→ **Task objective**: Return each line of the data below that contains the string "techniques".

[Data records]
********

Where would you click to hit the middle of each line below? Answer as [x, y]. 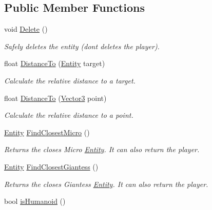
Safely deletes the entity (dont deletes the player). [82, 46]
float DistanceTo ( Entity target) [55, 63]
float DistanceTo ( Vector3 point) [55, 98]
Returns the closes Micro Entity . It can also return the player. [102, 149]
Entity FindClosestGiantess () [51, 166]
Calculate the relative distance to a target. [70, 80]
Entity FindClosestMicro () [47, 132]
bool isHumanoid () [35, 201]
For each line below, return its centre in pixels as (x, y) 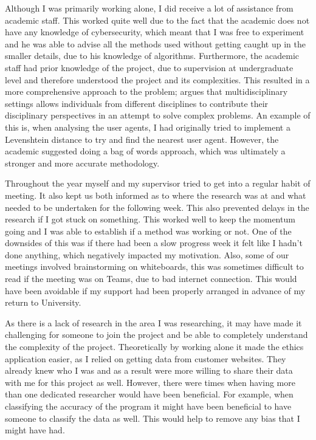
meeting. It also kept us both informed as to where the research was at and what (156, 195)
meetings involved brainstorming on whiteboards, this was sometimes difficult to (154, 266)
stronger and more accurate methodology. (82, 163)
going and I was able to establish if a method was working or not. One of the (148, 231)
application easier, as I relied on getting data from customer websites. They (146, 358)
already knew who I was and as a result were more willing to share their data (149, 370)
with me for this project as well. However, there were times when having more (150, 382)
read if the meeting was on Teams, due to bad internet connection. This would (151, 279)
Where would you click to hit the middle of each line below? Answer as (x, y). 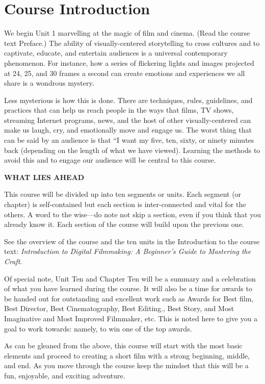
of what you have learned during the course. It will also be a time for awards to (128, 288)
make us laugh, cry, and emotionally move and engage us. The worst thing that (128, 130)
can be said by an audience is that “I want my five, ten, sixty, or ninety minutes (129, 140)
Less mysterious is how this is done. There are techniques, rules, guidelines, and (128, 100)
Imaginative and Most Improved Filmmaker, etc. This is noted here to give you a (131, 318)
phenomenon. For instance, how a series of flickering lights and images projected (129, 62)
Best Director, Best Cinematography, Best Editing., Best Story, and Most (119, 308)
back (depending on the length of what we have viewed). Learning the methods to (132, 150)
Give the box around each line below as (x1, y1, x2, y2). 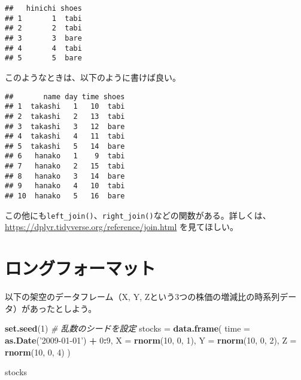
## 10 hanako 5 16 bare (5, 192, 125, 201)
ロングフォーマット (5, 256, 156, 280)
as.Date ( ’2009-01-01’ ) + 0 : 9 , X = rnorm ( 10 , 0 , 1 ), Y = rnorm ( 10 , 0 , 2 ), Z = (5, 333, 297, 346)
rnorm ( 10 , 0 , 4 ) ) (5, 345, 71, 358)
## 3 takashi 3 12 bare (5, 122, 125, 131)
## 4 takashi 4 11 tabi (5, 132, 125, 141)
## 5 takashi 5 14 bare (5, 142, 125, 151)
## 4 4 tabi (5, 44, 82, 53)
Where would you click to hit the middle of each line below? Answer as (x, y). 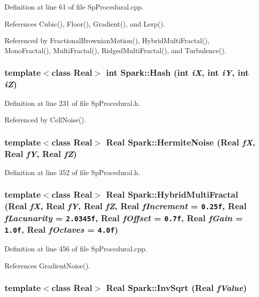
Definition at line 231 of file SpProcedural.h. (72, 103)
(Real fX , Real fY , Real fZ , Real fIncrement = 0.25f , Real (126, 206)
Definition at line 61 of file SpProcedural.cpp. (74, 7)
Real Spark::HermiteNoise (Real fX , (181, 142)
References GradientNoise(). (48, 265)
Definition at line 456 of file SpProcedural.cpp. (76, 249)
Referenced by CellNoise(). (45, 120)
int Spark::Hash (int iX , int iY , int (177, 72)
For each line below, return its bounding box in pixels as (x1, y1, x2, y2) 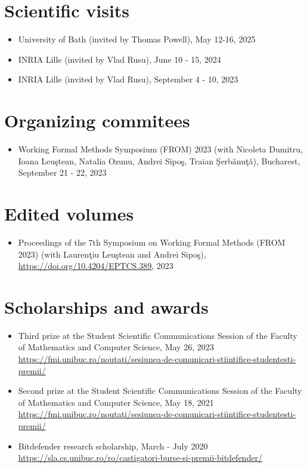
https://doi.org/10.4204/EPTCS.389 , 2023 (18, 259, 173, 272)
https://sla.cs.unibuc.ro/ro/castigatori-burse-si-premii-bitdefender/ (18, 451, 262, 464)
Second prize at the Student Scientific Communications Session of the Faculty (18, 384, 302, 397)
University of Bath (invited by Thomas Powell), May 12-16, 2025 (18, 33, 256, 45)
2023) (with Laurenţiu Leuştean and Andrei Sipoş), (18, 247, 206, 260)
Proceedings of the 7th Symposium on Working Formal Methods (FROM (18, 235, 286, 248)
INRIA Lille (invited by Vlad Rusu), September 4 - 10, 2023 (18, 73, 238, 85)
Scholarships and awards (4, 294, 209, 319)
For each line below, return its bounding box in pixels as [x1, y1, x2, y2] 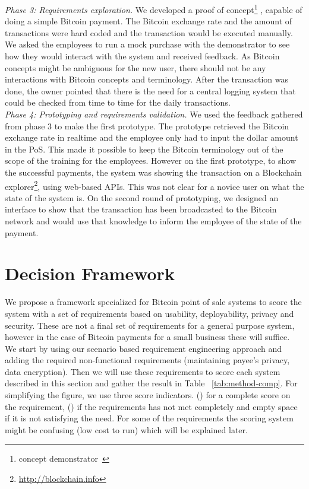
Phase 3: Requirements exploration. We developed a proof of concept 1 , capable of [5, 2, 302, 15]
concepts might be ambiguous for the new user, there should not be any [5, 61, 266, 74]
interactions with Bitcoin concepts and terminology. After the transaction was [5, 73, 289, 85]
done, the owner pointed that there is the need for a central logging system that [5, 84, 296, 97]
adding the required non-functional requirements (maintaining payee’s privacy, [5, 354, 290, 366]
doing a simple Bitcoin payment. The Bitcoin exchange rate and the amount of [5, 15, 292, 27]
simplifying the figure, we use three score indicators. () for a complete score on [5, 389, 291, 401]
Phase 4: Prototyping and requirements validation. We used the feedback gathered [5, 108, 303, 120]
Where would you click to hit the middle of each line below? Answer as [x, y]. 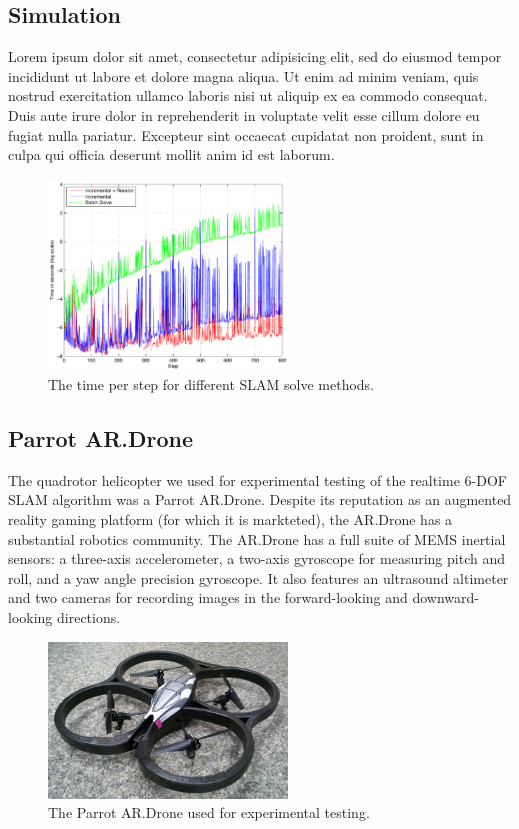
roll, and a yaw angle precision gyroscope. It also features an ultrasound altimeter [258, 577]
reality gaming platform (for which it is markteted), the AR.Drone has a [230, 519]
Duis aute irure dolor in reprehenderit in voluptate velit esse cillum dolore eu [244, 114]
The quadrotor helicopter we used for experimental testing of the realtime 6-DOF [257, 479]
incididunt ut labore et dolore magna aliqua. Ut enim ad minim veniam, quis [243, 75]
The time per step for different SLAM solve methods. [211, 384]
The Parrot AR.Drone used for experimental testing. [209, 812]
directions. [89, 616]
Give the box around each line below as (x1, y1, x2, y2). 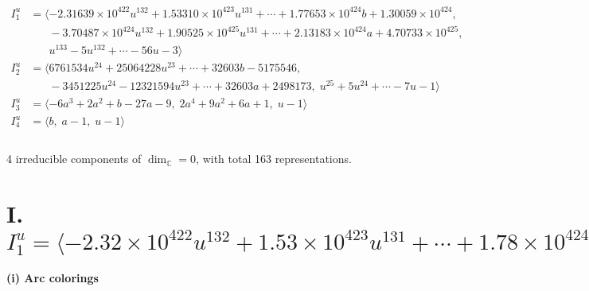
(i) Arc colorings (6, 269, 99, 285)
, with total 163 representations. (196, 150, 352, 167)
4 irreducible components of (6, 150, 142, 167)
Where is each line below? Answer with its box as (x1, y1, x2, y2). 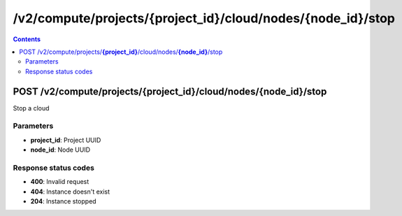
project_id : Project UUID (30, 136, 101, 144)
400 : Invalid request (30, 178, 89, 186)
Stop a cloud (13, 103, 50, 112)
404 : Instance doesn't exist (30, 187, 110, 196)
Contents (13, 35, 41, 43)
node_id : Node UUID (30, 145, 91, 154)
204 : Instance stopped (30, 197, 97, 206)
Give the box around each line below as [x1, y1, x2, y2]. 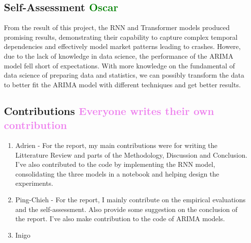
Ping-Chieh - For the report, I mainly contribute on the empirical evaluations [15, 194, 246, 204]
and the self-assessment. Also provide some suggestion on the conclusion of [15, 204, 238, 214]
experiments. [15, 178, 53, 188]
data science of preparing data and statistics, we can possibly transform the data [4, 70, 244, 80]
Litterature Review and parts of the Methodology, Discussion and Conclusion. [15, 149, 248, 160]
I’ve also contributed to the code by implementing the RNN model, [15, 159, 216, 169]
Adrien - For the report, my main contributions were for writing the [15, 140, 218, 150]
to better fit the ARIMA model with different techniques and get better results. [4, 79, 241, 89]

********

→ **Response for this exercise**:
Less mysterious is how this is done. There are techniques, rules, guidelines, and (128, 100)
to better fit the ARIMA model with different techniques and get better results. [4, 79, 241, 89]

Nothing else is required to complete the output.